Update December 2014
FSHD is caused by the DUX4 protein. This protein acts to turn other genes ‘on’ and ‘off’. In FSHD, the DUX4 protein seems to function by turning ‘on’ genes that are toxic in muscle. The Harper group proposes that treatments for FSHD should focus on inhibiting the DUX4 protein. They have developed a method to prevent the DUX4 protein from being made in muscle, using a technology called RNA interference to block the DUX4 gene that produces the protein.

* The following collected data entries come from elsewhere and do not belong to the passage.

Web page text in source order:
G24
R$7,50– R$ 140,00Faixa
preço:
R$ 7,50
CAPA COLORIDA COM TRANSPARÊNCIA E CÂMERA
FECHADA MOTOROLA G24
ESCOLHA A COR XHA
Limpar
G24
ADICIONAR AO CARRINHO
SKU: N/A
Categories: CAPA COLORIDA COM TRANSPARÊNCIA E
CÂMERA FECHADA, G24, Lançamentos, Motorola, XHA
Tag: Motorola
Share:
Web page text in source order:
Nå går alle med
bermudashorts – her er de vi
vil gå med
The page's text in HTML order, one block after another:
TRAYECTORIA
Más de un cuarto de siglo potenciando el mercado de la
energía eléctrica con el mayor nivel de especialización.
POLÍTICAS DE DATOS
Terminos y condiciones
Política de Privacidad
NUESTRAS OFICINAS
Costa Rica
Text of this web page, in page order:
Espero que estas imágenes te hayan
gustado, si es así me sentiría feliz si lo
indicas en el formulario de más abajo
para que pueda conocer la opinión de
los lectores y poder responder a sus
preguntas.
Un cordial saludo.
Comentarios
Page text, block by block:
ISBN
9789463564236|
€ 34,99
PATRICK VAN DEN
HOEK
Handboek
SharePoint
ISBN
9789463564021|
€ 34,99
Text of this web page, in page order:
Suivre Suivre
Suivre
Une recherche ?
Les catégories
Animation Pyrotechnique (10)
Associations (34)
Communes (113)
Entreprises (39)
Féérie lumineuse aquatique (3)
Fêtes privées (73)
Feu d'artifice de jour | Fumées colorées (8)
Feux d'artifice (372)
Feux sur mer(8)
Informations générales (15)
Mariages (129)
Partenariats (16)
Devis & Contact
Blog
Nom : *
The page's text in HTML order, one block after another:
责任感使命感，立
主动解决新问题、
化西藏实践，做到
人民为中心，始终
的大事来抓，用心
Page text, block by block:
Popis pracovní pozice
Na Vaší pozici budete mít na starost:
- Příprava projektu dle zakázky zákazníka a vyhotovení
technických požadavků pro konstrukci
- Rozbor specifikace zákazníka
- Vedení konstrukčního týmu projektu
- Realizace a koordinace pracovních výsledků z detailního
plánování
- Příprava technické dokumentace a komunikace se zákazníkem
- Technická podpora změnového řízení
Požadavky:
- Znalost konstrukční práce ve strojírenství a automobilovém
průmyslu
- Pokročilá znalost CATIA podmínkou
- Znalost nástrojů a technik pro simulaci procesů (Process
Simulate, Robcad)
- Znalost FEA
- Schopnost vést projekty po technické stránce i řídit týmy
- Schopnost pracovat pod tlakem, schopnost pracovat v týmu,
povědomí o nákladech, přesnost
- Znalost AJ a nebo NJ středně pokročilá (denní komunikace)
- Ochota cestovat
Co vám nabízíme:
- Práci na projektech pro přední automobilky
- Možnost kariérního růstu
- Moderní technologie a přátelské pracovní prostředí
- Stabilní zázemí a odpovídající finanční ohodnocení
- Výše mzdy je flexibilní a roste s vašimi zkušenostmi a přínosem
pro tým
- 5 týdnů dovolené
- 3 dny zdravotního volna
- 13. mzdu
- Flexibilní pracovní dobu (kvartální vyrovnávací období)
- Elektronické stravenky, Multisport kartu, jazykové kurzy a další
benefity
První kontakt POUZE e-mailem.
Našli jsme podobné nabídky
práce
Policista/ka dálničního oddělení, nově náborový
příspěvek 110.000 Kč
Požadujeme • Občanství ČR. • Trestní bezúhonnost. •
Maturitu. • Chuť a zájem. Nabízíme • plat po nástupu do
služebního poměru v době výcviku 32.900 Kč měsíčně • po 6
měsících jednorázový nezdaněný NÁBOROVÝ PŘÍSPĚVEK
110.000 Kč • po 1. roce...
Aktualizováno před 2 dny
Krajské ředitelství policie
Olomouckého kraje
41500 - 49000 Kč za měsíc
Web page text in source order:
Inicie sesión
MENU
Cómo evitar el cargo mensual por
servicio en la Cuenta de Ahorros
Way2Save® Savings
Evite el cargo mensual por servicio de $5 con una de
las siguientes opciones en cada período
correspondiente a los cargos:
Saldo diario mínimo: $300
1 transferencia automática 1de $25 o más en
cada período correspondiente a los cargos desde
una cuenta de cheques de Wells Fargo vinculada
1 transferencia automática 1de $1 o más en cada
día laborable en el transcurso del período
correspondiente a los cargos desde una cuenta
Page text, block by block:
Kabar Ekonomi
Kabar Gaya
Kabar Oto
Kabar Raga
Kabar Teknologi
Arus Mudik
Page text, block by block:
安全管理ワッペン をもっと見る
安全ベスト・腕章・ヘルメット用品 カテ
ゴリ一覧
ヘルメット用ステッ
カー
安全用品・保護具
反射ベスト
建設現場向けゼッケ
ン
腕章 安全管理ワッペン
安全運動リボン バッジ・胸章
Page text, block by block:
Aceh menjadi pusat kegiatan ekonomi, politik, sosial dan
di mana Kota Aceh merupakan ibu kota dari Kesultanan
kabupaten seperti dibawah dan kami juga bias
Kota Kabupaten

Funding from FSHD Global has allowed the group to show that this method can reduce the DUX4 protein toxicity, and they have tested the range of doses at which this therapy is safe. However, this treatment does not inhibit the DUX4 protein production 100%, and some DUX4 toxic protein “slips through the cracks” and is made in muscles anyway. To deal with this problem, they developed an additional strategy that works to block the protein that does get made by the muscle. To do this, they deliver a competitor of the toxic DUX4 protein, which prevents its damaging effects in muscle. In the last 6 months of this project, they have demonstrated that their DUX4 competition strategy works to prevent muscle wasting in mice. In the next funding period, plan to combine these two strategies, to develop a treatment that can block both the DUX4 gene and protein. They are grateful to FSHD Global Foundation and its donors for their generous support of our work.